** What needs to be done **
Across the listing, tally the lines in which the word "Safety" occurs, then report the tally alone.

** Data under study **
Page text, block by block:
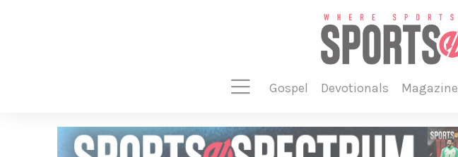
gospel devotionals magazine
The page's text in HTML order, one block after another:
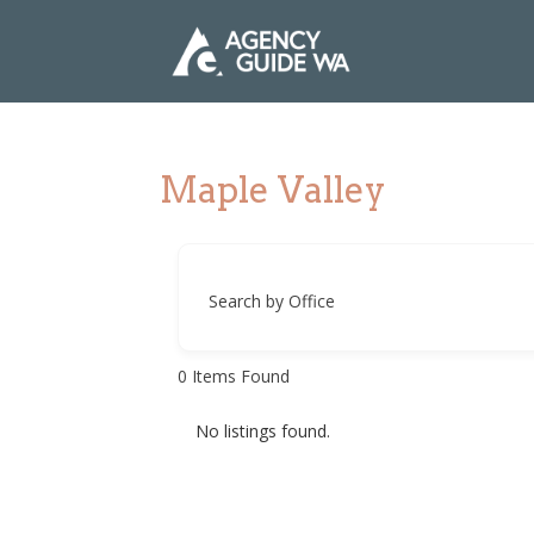
Maple Valley
Search by Office
0 Items Found
No listings found.
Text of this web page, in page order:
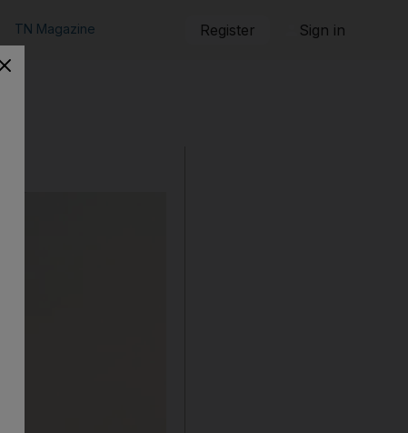
TN Magazine Register Sign in
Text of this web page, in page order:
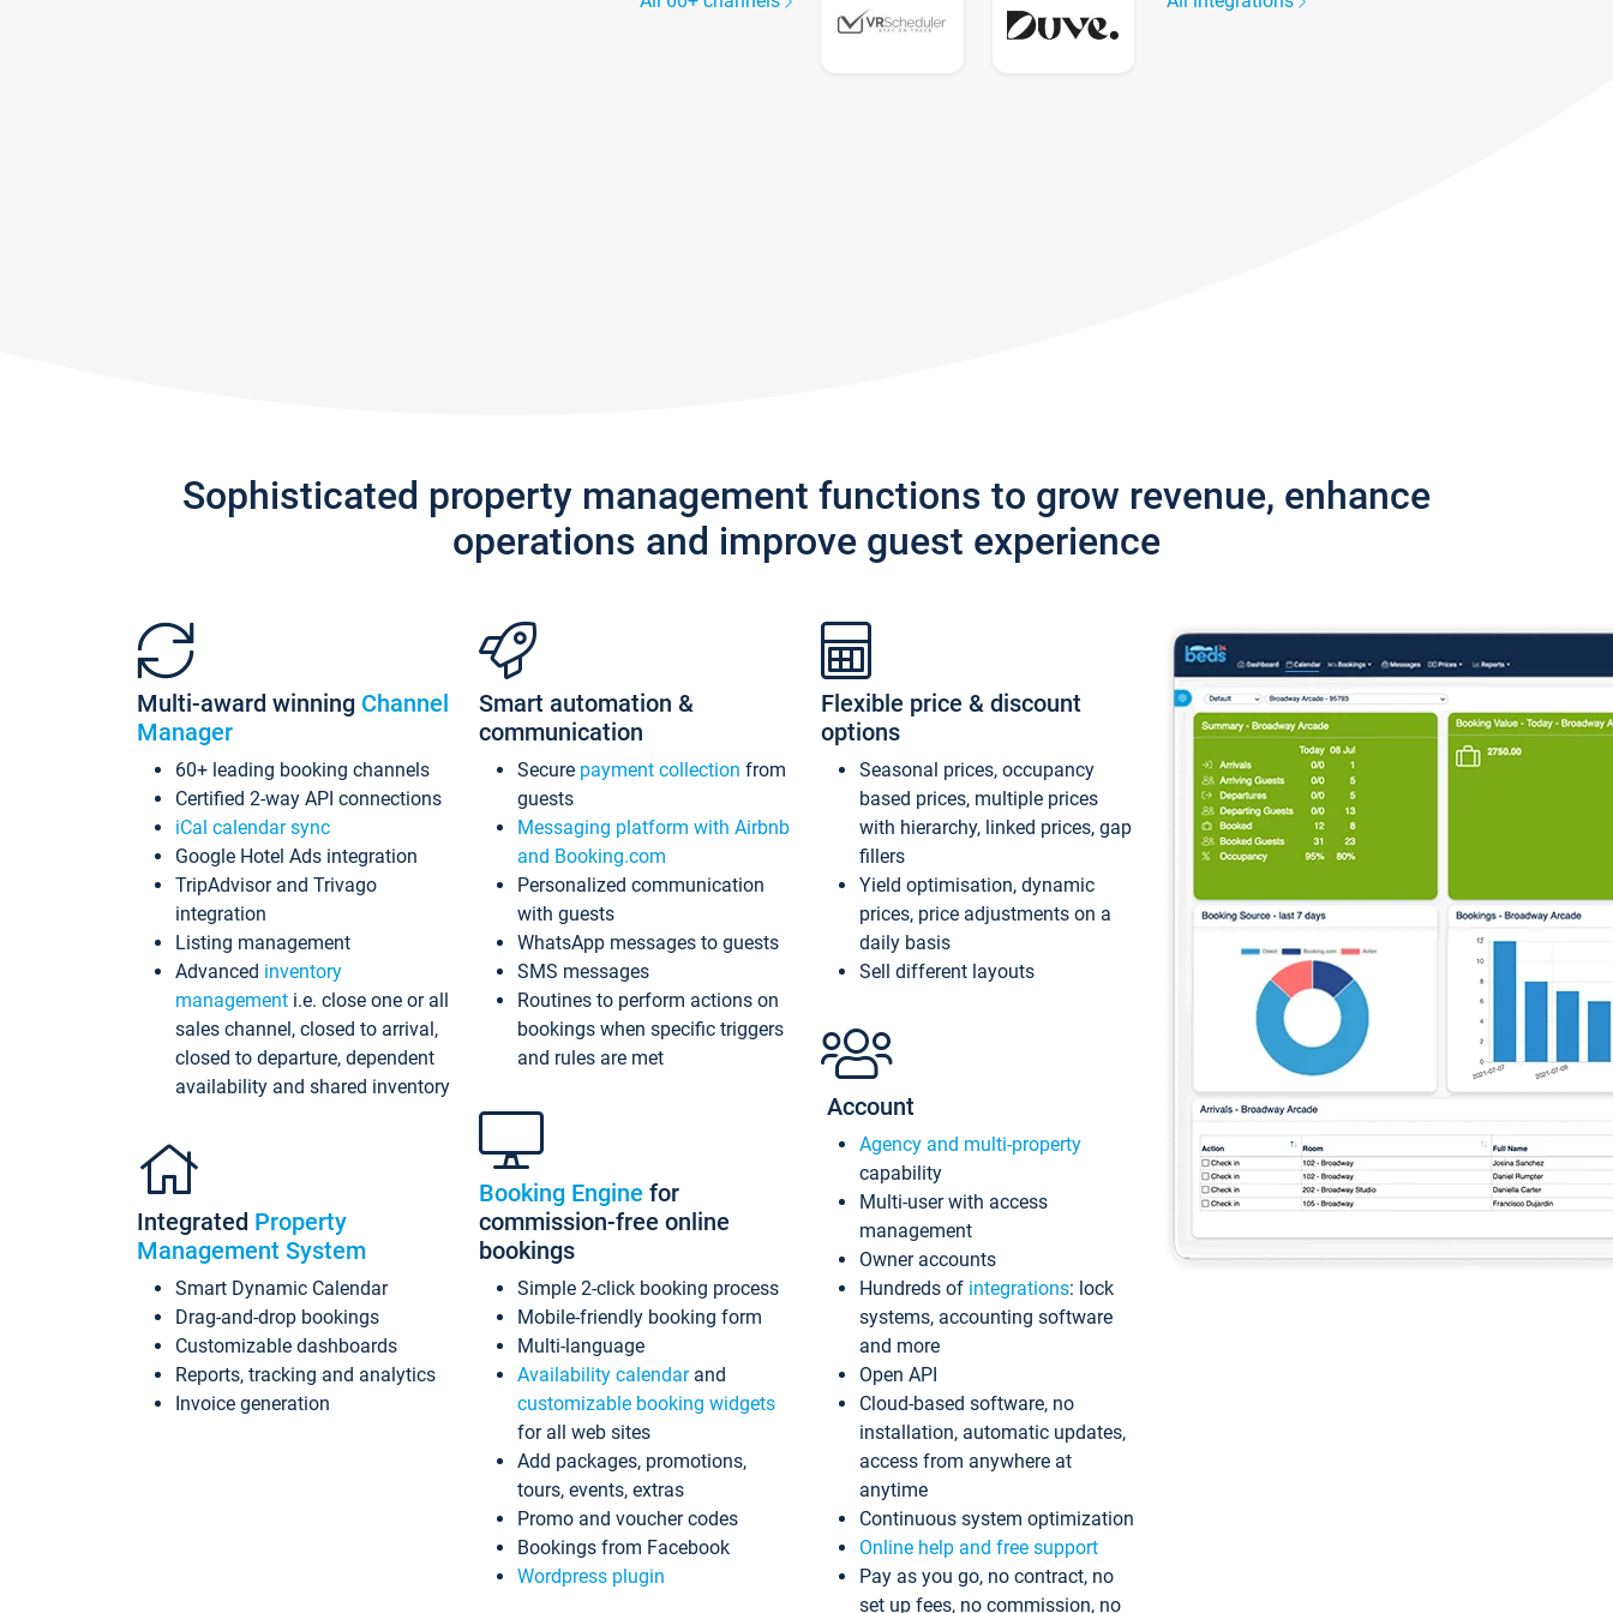
Sophisticated property management functions to grow revenue, enhance
operations and improve guest experience
Multi-award winning Channel
Manager
60+ leading booking channels
Certified 2-way API connections
iCal calendar sync
Google Hotel Ads integration
TripAdvisor and Trivago
integration
Listing management
Advanced inventory
management i.e. close one or all
sales channel, closed to arrival,
closed to departure, dependent
availability and shared inventory
Integrated Property
Management System
Smart Dynamic Calendar
Drag-and-drop bookings
Customizable dashboards
Reports, tracking and analytics
Invoice generation
Smart automation &
communication
Secure payment collection from
guests
Messaging platform with Airbnb
and Booking.com
Personalized communication
with guests
WhatsApp messages to guests
SMS messages
Routines to perform actions on
bookings when specific triggers
and rules are met
Booking Engine for
commission-free online
bookings
Simple 2-click booking process
Mobile-friendly booking form
Multi-language
Availability calendarand
customizable booking widgets
for all web sites
Add packages, promotions,
tours, events, extras
Promo and voucher codes
Bookings from Facebook
Wordpress plugin
Flexible price & discount
options
Seasonal prices, occupancy
based prices, multiple prices
with hierarchy, linked prices, gap
fillers
Yield optimisation, dynamic
prices, price adjustments on a
daily basis
Sell different layouts
Account
Agency and multi-property
capability
Multi-user with access
management
Owner accounts
Hundreds of integrations: lock
systems, accounting software
and more
Open API
Cloud-based software, no
installation, automatic updates,
access from anywhere at
anytime
Continuous system optimization
Online help and free support
Pay as you go, no contract, no
set up fees, no commission, no
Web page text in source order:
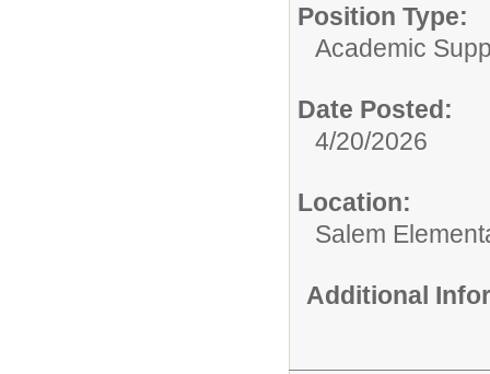
Position Type:
Academic
Date Posted:
4/20/2026
Location:
Salem
Additional
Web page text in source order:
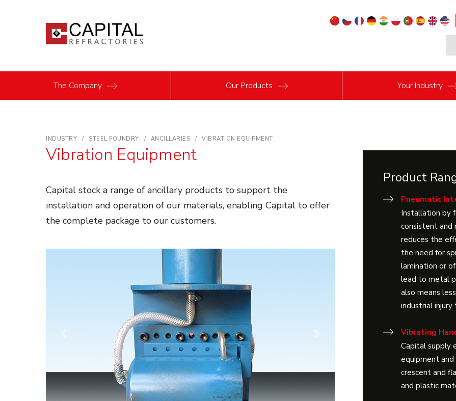
The Company Our Products Your Industry
INDUSTRY STEEL FOUNDRY ANCILLARIES VIBRATION EQUIPMENT
Vibration Equipment
Capital stock a range of ancillary products to support the
installation and operation of our materials, enabling Capital to offer
the complete package to our customers.
Product
Pneumatic
Installation by
consistent and
reduces the
the need for
lamination or
lead to metal
also means
industrial injury
Vibrating
Capital supply
equipment
crescent and
and plastic
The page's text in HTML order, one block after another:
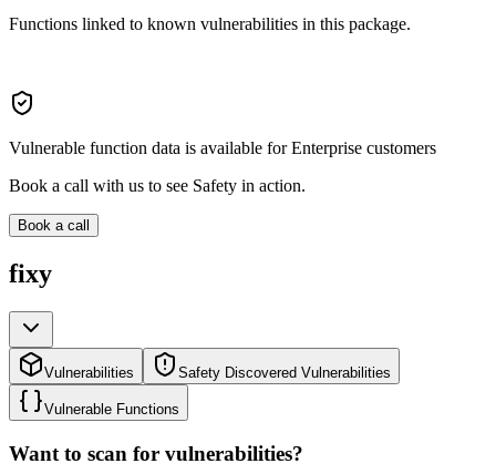
Functions linked to known vulnerabilities in this package.
Vulnerable function data is available for Enterprise customers
Book a call with us to see Safety in action.
Book a call
fixy
Vulnerabilities Safety Discovered Vulnerabilities
Vulnerable Functions
Want to scan for vulnerabilities?

** Written answer **
2